Splitting a document from a tm Corpus into multiple documents

2.9k views Asked by At

A bit of a bizarre question, is there a way to split corpus documents that have been imported using the Corpus function in tm into multiple documents that can then be reread in my Corpus as separate documents? For example if I used inspect(documents[1]) and had something like

`<<VCorpus (documents: 1, metadata (corpus/indexed): 0/0)>>`

`[[1]]`

`<<PlainTextDocument (metadata: 7)>>`

The quick brown fox jumped over the lazy dog

I think cats are really cool

I want to split after this line!!!

Hi mom

Purple is my favorite color

I want to split after this line!!!

Words

And stuff

and I want to split the document after the phrase "I want to split after this line!!!" appears, twice in this case, is that possible?

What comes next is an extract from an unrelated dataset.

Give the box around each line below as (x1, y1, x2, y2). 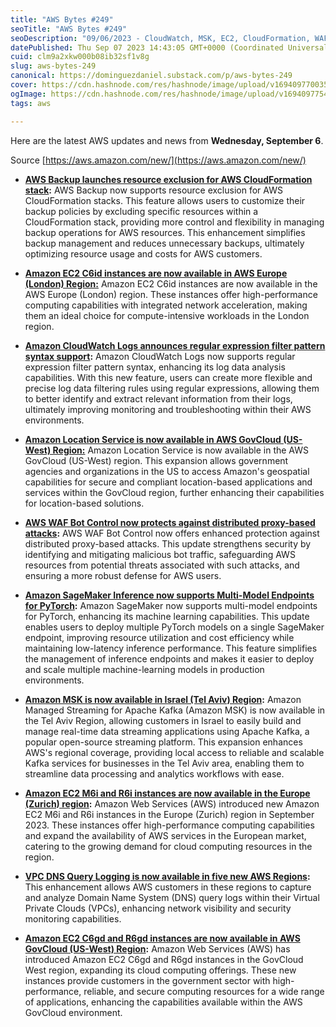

The end result would look like this after using inspect(documents)

<<VCorpus (documents: 1, metadata (corpus/indexed): 0/0)>>

[[1]]

<<PlainTextDocument (metadata: 7)>>

The quick brown fox jumped over the lazy dog

I think cats are really cool

I want to split after this line!!!

[[2]]

<<PlainTextDocument (metadata: 7)>>

Hi mom

Purple is my favorite color

I want to split after this line!!!

[[3]]

<<PlainTextDocument (metadata: 7)>>

Words

And stuff

2

There are 2 answers

0
agstudy On BEST ANSWER

You can use strsplit to split your document , then recreate the corpus again :

Corpus(VectorSource(
          strsplit(as.character(documents[[1]]),  ## coerce to character
          "I want to split after this line!!!",   
          fixed=TRUE)[[1]]))       ## use fixed=T since you  have special
                                   ## characters in your separator  

To test this , we should first create a reproducible example :

documents <- Corpus(VectorSource(paste(readLines(textConnection("The quick brown fox jumped over the lazy dog
I think cats are really cool
I want to split after this line!!!
Hi mom
Purple is my favorite color
I want to split after this line!!!
Words
And stuff")),collapse='\n')))

Then applying previous solution:

split.docs <- Corpus(VectorSource(
  strsplit(as.character(documents[[1]]),  ## coerce to character
           "I want to split after this line!!!",   
           fixed=TRUE)[[1]]))  

Now inspect the solution :

inspect(split.docs)
<<VCorpus (documents: 3, metadata (corpus/indexed): 0/0)>>

[[1]]
<<PlainTextDocument (metadata: 7)>>
The quick brown fox jumped over the lazy dog
I think cats are really cool


[[2]]
<<PlainTextDocument (metadata: 7)>>

Hi mom
Purple is my favorite color


[[3]]
<<PlainTextDocument (metadata: 7)>>

Words
And stuff

looks that strsplit remove the separator :)

2
Ken Benoit On

Here's an even easier way, using the quanteda package:

require(quanteda)
segment(mytext, what = "other", delimiter = "I want to split after this line!!!")

This produces a list of length=1 (since it is designed to with multiple documents, if you wish) but you can always unlist() it if you just want a vector.

[[1]]
[1] "The quick brown fox jumped over the lazy dog\n\nI think cats are really cool\n\n"
[2] "\n    \nHi mom\n\nPurple is my favorite color\n\n"                               
[3] "\n    \nWords\n\nAnd stuff" 

This can be read back into a quanteda corpus using corpus(mytextSegmented) or a tm corpus for subsequent processing.